Exercise details: Pick out each line in these entries that contains the string "hingga".

----------------------------------------

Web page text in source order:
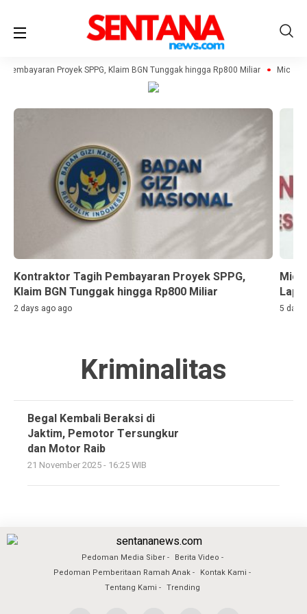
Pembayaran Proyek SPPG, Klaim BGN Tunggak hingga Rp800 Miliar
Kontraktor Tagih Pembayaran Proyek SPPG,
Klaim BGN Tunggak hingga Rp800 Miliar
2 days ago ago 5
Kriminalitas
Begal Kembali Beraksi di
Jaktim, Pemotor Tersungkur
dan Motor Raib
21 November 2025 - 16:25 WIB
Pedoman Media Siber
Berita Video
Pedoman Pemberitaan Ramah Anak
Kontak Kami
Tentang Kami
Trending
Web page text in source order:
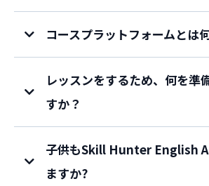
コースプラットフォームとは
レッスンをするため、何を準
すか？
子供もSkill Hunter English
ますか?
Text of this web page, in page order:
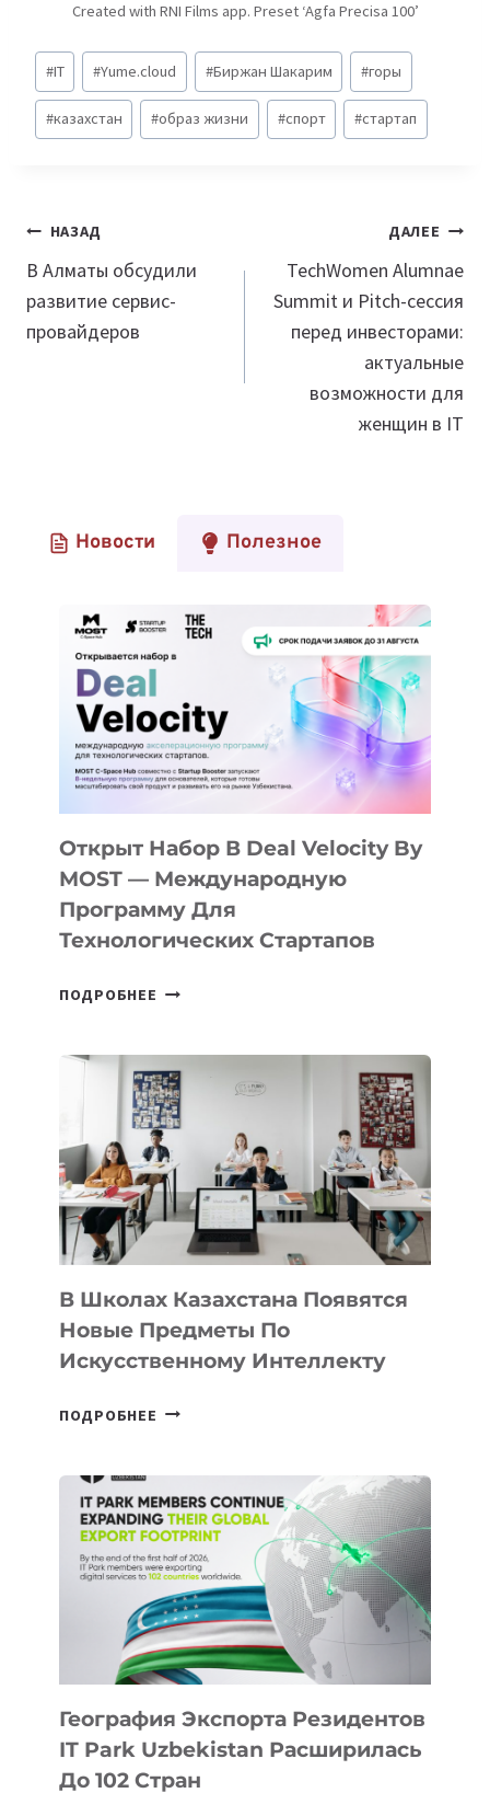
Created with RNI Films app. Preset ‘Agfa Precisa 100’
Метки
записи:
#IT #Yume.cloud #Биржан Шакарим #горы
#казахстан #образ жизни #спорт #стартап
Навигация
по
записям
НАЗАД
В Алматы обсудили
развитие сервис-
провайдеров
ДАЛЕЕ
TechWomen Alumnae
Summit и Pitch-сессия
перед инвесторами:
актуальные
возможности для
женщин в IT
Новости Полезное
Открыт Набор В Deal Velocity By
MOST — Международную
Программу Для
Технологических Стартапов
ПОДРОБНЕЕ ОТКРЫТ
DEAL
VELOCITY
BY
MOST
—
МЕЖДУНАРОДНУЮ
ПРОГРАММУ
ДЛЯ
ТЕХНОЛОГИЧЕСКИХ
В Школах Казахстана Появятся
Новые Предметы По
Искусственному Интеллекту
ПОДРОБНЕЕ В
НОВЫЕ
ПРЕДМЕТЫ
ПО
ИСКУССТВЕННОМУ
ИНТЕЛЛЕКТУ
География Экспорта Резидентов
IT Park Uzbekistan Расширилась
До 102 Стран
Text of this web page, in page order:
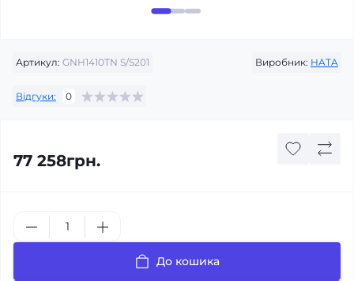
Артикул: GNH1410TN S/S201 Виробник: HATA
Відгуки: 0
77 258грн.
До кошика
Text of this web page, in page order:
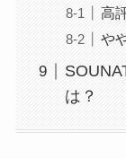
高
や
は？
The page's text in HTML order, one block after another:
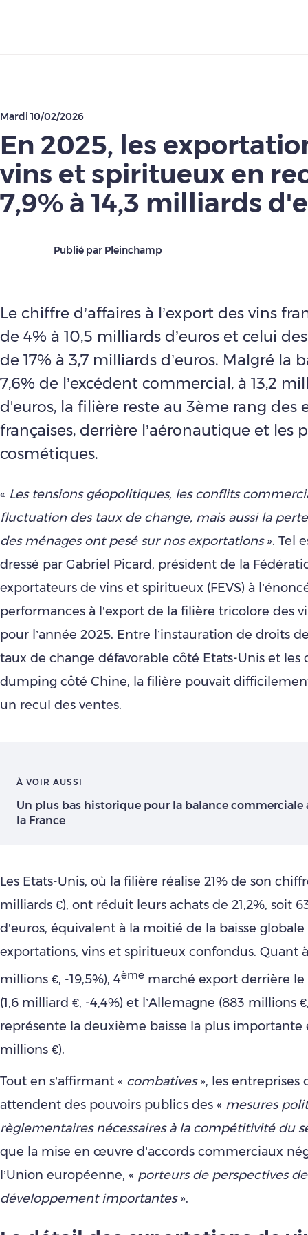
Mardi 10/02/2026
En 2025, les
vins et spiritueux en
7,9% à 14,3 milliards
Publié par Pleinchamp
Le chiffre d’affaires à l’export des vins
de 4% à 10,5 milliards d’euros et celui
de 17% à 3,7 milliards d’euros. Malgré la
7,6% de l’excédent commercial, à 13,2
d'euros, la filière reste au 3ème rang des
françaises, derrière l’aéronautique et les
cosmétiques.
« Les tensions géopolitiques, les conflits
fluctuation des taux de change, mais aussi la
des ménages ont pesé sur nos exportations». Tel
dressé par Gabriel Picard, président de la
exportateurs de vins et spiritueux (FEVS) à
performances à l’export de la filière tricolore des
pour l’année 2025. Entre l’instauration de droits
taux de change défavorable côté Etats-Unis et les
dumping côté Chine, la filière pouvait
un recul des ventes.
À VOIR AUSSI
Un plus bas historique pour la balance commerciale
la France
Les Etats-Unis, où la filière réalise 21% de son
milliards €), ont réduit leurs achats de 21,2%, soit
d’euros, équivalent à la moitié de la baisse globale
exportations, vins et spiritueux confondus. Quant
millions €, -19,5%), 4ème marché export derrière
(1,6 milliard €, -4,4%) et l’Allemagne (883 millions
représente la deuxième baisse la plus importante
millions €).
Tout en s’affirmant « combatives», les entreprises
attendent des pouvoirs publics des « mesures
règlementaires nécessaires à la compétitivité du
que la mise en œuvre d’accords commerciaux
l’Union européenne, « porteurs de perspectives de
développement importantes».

----------------------------------------

Answer to this exercise:
Pembayaran Proyek SPPG, Klaim BGN Tunggak hingga Rp800 Miliar
Klaim BGN Tunggak hingga Rp800 Miliar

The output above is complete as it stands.